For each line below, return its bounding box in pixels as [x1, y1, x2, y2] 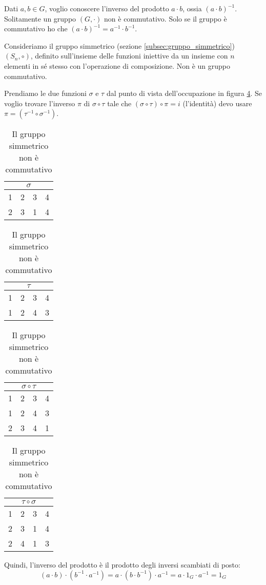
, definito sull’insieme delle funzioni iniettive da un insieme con [30, 50, 228, 61]
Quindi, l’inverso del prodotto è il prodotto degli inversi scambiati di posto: [4, 559, 240, 570]
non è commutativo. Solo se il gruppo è [104, 13, 227, 24]
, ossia [182, 3, 202, 13]
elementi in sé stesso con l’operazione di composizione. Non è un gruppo [4, 60, 231, 71]
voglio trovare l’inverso [4, 98, 75, 108]
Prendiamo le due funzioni [4, 88, 87, 99]
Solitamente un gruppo [4, 13, 76, 24]
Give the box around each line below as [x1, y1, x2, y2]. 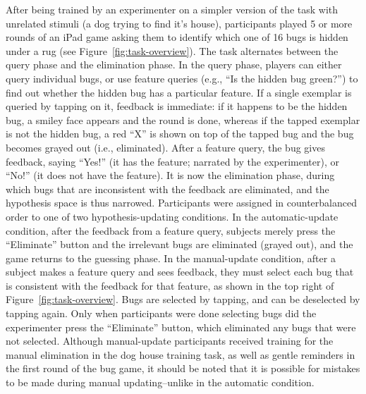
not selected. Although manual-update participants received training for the [6, 333, 334, 348]
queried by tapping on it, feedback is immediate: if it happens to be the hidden [6, 99, 348, 113]
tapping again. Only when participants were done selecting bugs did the [6, 306, 317, 321]
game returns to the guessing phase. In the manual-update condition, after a [6, 250, 336, 265]
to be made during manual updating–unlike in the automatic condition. [6, 375, 315, 390]
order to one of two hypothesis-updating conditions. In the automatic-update [6, 209, 338, 223]
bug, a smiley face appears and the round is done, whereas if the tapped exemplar [6, 112, 360, 127]
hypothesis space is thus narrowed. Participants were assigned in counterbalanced [6, 195, 357, 210]
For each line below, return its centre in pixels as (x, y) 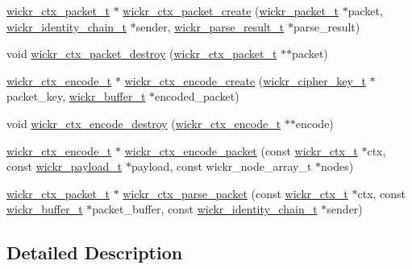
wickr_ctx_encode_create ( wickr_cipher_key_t (245, 80)
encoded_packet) (197, 96)
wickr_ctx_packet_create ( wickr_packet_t (231, 10)
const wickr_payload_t (65, 166)
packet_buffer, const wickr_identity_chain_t (205, 209)
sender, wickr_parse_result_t (210, 26)
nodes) (337, 166)
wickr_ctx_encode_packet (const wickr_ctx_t (241, 150)
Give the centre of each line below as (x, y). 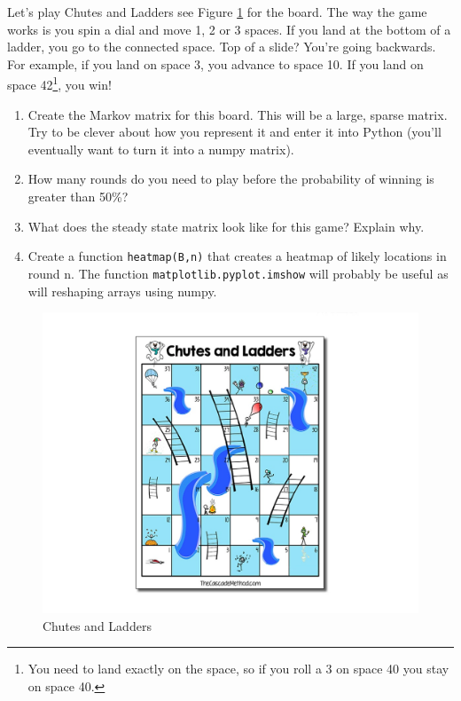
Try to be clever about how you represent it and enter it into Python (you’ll (234, 132)
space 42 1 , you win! (59, 83)
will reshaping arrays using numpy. (122, 291)
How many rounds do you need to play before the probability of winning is (231, 179)
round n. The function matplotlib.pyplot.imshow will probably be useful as (238, 273)
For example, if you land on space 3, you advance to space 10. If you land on (215, 63)
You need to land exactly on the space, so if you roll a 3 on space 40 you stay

▶ **Your task**: Would you output the data above exactly as written, but with no images?

▶ **Answer**:
For each line below, return its bounding box in pixels as [x1, y1, x2, y2] 
, definito sull’insieme delle funzioni iniettive da un insieme con [30, 50, 228, 61]
Quindi, l’inverso del prodotto è il prodotto degli inversi scambiati di posto: [4, 559, 240, 570]
non è commutativo. Solo se il gruppo è [104, 13, 227, 24]
, ossia [182, 3, 202, 13]
elementi in sé stesso con l’operazione di composizione. Non è un gruppo [4, 60, 231, 71]
voglio trovare l’inverso [4, 98, 75, 108]
Prendiamo le due funzioni [4, 88, 87, 99]
Solitamente un gruppo [4, 13, 76, 24]
Give the box around each line below as [x1, y1, x2, y2]. 
not selected. Although manual-update participants received training for the [6, 333, 334, 348]
queried by tapping on it, feedback is immediate: if it happens to be the hidden [6, 99, 348, 113]
tapping again. Only when participants were done selecting bugs did the [6, 306, 317, 321]
game returns to the guessing phase. In the manual-update condition, after a [6, 250, 336, 265]
to be made during manual updating–unlike in the automatic condition. [6, 375, 315, 390]
order to one of two hypothesis-updating conditions. In the automatic-update [6, 209, 338, 223]
bug, a smiley face appears and the round is done, whereas if the tapped exemplar [6, 112, 360, 127]
hypothesis space is thus narrowed. Participants were assigned in counterbalanced [6, 195, 357, 210]
For each line below, return its centre in pixels as (x, y) 
wickr_ctx_encode_create ( wickr_cipher_key_t (245, 80)
encoded_packet) (197, 96)
wickr_ctx_packet_create ( wickr_packet_t (231, 10)
const wickr_payload_t (65, 166)
packet_buffer, const wickr_identity_chain_t (205, 209)
sender, wickr_parse_result_t (210, 26)
nodes) (337, 166)
wickr_ctx_encode_packet (const wickr_ctx_t (241, 150)
Give the centre of each line below as (x, y). 
Try to be clever about how you represent it and enter it into Python (you’ll (234, 132)
space 42 1 , you win! (59, 83)
will reshaping arrays using numpy. (122, 291)
How many rounds do you need to play before the probability of winning is (231, 179)
round n. The function matplotlib.pyplot.imshow will probably be useful as (238, 273)
For example, if you land on space 3, you advance to space 10. If you land on (215, 63)
You need to land exactly on the space, so if you roll a 3 on space 40 you stay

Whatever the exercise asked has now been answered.